Hiszpan uważa, ze trener Manchesteru United jest "zdenerwowany i przestraszony" liderów Barclays Premier League.
- Może jest troszkę przestraszony. Przez ostatnich 20 lat nikt nie doważył się tego powiedzieć a możliwe, ze wielu ludzi myśli podobnie jak ja. Nie wstydzę się, ze to powiedziałem - mówi Benitez.
- Gwarantuję, że wielu ludzi przysyła wiele wiadomości, nie tylko do mnie lecz także do reszty sztabu. Dziękują mi za to co powiedziałem.
- Nie myślałem wcześniej co ludzie o tym powiedzą. Myślałem tylko o moim klubie i wypowiedziach Fergusona na temat naszej gry.

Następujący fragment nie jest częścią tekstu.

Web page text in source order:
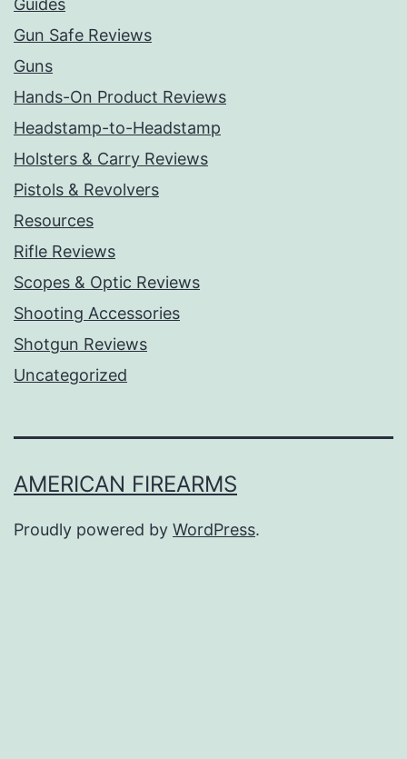
Guides
Gun Safe Reviews
Guns
Hands-On Product Reviews
Headstamp-to-Headstamp
Holsters & Carry Reviews
Pistols & Revolvers
Resources
Rifle Reviews
Scopes & Optic Reviews
Shooting Accessories
Shotgun Reviews
Uncategorized
AMERICAN FIREARMS
Proudly powered by WordPress.
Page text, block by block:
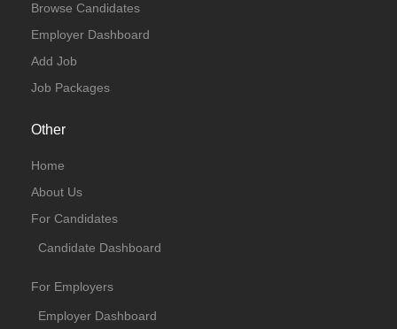
Browse Candidates
Employer Dashboard
Add Job
Job Packages
Other
Home
About Us
For Candidates
Candidate Dashboard
For Employers
Employer Dashboard
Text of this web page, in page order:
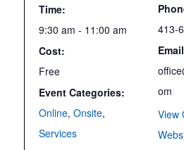
Time:
9:30 am - 11:00 am
Cost:
Free
Event Categories:
Online, Onsite,
Services
413-
Email
om
View
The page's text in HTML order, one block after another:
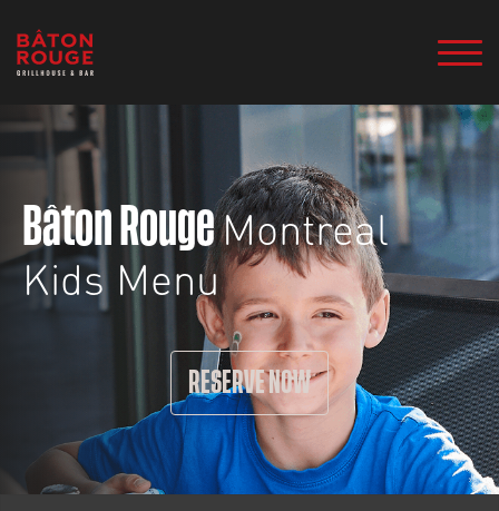
Bâton RougeMontreal
Kids Menu
RESERVE NOW
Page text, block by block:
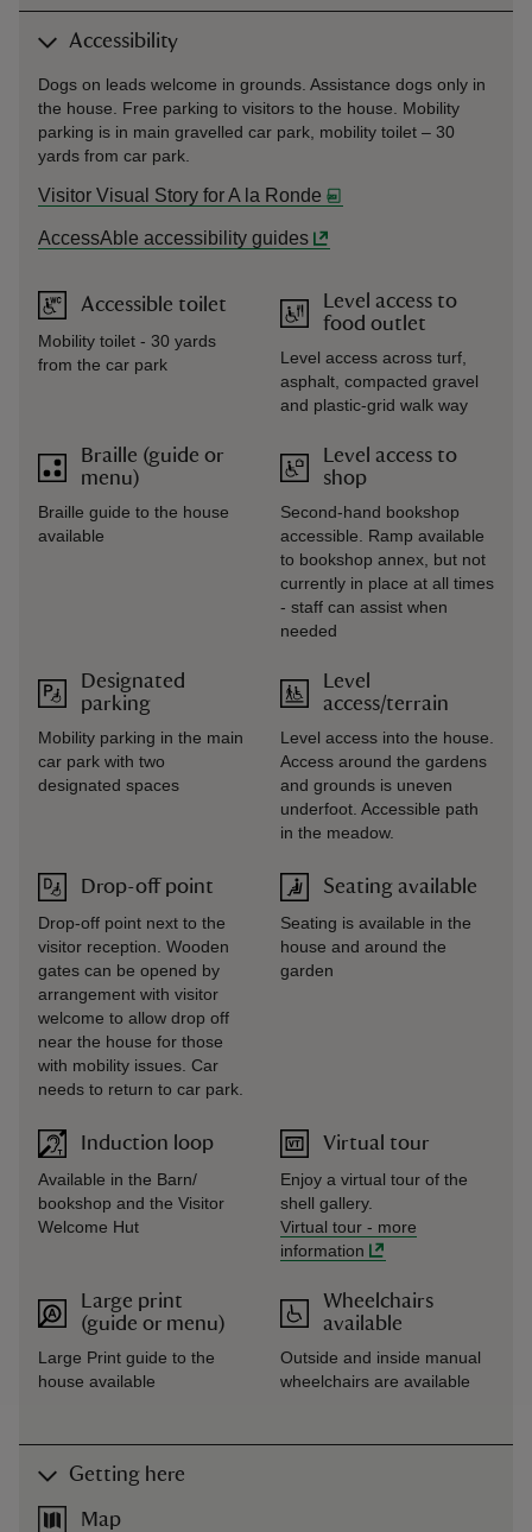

Benitez wypowiedział się także na temat spotkania Chelsea i Manchesteru.
- Nie mogę zmienić biegu spotkania więc zostanę w domu, zobaczę to spotkanie w telewizji. To jasne, ze najlepszy dla nas jest remis. Zobaczymy co się stanie. Remis to odpowiedni wynik.
- Znam Fergusona, ludzie mówią, ze on zaczyna wojnę psychologiczna. Jest na to za wcześnie. On za dużo mówi o Liverpoolu. Powinien zająć się swoja drużyną i jej problemami.